Go Go Othello – Note d’intention

16 novembre 2021

Je pense que je devrais pouvoir parler de tout sur scène, je ne devrais pas être confiné à des rôles et des spectacles qui ne parlent que de race, de préjugés et de la souffrance des noirs.

Je pense que des artistes comme Joséphine Baker ont parfaitement compris ce qu’elles faisaient lorsqu’elles sont venues en Europe. Quand je les regarde, je ne pense pas qu’elles souffrent mais je ressens leur douleur. Elles sont regardées. Sous le regard blanc.

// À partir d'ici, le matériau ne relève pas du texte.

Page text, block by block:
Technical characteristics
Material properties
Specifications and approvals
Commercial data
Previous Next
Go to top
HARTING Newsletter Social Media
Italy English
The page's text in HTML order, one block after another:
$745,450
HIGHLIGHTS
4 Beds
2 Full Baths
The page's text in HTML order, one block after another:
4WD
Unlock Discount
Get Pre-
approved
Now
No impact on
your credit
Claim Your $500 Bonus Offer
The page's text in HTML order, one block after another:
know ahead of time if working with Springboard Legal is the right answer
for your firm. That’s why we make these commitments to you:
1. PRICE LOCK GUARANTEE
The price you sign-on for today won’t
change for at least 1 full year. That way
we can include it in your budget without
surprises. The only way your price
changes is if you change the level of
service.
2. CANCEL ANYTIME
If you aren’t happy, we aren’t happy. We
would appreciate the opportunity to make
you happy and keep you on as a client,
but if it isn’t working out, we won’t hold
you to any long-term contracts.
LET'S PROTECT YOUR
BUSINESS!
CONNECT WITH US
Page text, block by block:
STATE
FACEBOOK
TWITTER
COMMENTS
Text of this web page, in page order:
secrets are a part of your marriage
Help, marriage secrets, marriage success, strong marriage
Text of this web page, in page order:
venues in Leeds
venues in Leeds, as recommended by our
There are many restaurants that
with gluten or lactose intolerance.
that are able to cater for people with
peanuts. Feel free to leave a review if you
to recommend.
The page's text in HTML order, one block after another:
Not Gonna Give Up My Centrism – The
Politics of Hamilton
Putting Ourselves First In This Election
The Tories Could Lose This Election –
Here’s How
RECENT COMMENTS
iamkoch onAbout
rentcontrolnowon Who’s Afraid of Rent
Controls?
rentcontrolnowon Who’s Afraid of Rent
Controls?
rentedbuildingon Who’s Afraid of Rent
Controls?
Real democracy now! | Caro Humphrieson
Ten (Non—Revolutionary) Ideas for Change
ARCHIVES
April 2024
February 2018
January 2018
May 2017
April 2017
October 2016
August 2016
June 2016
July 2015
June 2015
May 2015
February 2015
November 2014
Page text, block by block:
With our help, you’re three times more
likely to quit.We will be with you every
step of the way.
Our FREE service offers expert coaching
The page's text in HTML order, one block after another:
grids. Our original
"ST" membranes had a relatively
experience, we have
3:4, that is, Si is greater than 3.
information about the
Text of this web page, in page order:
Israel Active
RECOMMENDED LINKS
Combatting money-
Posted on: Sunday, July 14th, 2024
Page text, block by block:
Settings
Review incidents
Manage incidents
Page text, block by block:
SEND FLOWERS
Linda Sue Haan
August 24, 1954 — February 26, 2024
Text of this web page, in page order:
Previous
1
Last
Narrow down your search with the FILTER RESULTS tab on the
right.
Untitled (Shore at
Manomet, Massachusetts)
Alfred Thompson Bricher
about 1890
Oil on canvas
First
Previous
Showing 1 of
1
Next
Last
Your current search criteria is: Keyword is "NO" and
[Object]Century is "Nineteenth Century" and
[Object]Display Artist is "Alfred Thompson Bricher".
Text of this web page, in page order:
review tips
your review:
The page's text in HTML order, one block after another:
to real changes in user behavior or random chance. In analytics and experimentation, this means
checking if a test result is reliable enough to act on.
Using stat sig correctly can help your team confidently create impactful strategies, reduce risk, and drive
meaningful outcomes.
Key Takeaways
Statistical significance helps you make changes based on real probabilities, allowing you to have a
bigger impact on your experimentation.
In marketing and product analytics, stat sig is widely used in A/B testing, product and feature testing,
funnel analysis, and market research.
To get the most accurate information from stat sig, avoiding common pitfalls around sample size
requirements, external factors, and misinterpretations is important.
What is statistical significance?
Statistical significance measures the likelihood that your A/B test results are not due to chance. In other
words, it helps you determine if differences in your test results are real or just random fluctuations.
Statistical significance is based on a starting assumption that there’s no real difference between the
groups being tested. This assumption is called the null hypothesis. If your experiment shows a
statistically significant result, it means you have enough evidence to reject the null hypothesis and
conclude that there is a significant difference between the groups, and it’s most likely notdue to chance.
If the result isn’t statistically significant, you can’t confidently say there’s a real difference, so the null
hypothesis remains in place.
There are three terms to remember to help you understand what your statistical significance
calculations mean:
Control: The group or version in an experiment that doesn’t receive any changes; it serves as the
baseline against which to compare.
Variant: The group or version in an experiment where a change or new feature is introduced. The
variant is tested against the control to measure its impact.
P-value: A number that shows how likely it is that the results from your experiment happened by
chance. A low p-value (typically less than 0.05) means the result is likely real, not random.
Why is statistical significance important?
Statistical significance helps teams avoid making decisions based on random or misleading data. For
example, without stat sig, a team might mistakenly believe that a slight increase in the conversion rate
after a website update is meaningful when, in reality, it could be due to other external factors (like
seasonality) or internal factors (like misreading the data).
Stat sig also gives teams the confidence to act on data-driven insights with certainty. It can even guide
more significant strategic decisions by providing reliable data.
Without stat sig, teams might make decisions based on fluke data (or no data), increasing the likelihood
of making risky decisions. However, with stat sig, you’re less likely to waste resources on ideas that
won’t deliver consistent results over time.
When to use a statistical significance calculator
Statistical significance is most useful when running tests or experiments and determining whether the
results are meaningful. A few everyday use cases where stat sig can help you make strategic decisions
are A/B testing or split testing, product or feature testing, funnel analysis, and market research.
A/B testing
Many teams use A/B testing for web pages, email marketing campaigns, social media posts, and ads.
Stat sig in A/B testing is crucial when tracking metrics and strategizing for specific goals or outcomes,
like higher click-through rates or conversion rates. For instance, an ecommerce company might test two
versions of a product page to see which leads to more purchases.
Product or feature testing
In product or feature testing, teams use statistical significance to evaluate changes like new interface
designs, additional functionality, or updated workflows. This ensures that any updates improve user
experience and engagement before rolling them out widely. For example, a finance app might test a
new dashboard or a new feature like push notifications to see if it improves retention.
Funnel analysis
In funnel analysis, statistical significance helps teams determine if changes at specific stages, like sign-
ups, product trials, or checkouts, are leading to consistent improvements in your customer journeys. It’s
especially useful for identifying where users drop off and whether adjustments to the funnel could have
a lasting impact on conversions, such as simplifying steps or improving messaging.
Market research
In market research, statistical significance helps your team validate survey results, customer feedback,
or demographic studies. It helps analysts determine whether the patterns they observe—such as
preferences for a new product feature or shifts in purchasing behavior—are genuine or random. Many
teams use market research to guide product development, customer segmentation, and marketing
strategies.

Chaque fois que je suis sur scène, j’essaie constamment de prouver à l’autre à quel point je suis humain. Cette fois-ci, j’ai pensé que je vais essayer de m’adapter aux différents rôles des différentes femmes qui ont occupé les scènes en Europe, et peut-être qu’à l’intérieur de cela, je pourrais me retrouver.

— Ntando Cele

GO GO OTHELLO examine la façon dont les Noirs sont perçus et accablés en Occident, en se demandant pourquoi Othello est le seul héros non blanc dans le théâtre classique, et qui joue son rôle de quelle façon. Au théâtre et à l’opéra, Othello est un écran de projection pour l’imaginaire européen sur l’étranger et l’exotisme. Les artistes noirs doivent presque toujours faire référence à leur origine culturelle et à leurs origines sur scène. S’il existe des pièces avec des rôles noirs, alors dans l’histoire du théâtre européen, elles ont souvent été jouées par des acteurs blancs ou des actrices blanches avec un maquillage noir. Les débats sur le blackfacing ou la disponibilité des acteurs et actrices de couleur s’enflamment encore aujourd’hui, mais sont menées entre des blancs majoritairement politiquement corrects et des blancs majoritairement autoproclamés experts en racisme et défenseurs de la liberté artistique. Ce que la population noire pense et a à dire ne peut être vécu, car elle est exclue de ce discours dès le départ.

Quelles sont donc les scènes pour les femmes noires en Europe si même Othello n’est pas joué par des acteurs de couleur ? En bref, si elles ne chantent ni ne dansent, elles ont une chose par-dessus tout : être exposées. Des artistes noires à succès tels que Joséphine Baker, Nina Simone ou Cardi B ont conquis les scènes européennes de leur propre manière – mais à quel prix ?

La femme noire apparaît sur scène comme un objet (sexuel et) exotique, comme une surface de projection pour le fantasme de l’homme blanc, comme une étrangère, comme l’autre.

Photo de scène du spectacle GO GO OTHELLO, de et avec Ntando Cele, © Janosch Abel
© Janosch Abel

Dans GO GO OTHELLO, Ntando Cele s’expose également, se transforme en chanteuse d’opéra, en acteur noir jouant Othello, en danseuse burlesque, en comédienne, rappeuse, go go girl et danseuse de flamenco – pour être enfin perçue comme elle-même. Mais en quoi veut-elle être perçue exactement ? Cele se lance dans la recherche impitoyable d’une image positive de soi, qui n’est plus seulement un objet des fantasmes et des idées des autres, mais un sujet qui essaie de contrôler le récit de telle sorte que les conséquences du passé soient révélées et qu’en même temps une issue positive soit créée.

C’est la recherche d’une place digne dans un monde, qui est dominée par le mythe de la suprématie blanche, qui justifie les actes violents, malveillants et déshumanisants contre les personnes de couleur dans l’histoire et jusqu’à aujourd’hui. Est- il même possible de se détacher de ce contexte culturel et de ses propres attentes ? Est-il possible de se tenir sur scène en tant que personne noire, d’être une artiste noire – mais sans avoir à en parler, mais simplement pour être perçu comme humaine ?

Une soirée qui défie, opprime et libère à la fois l’artiste et le public.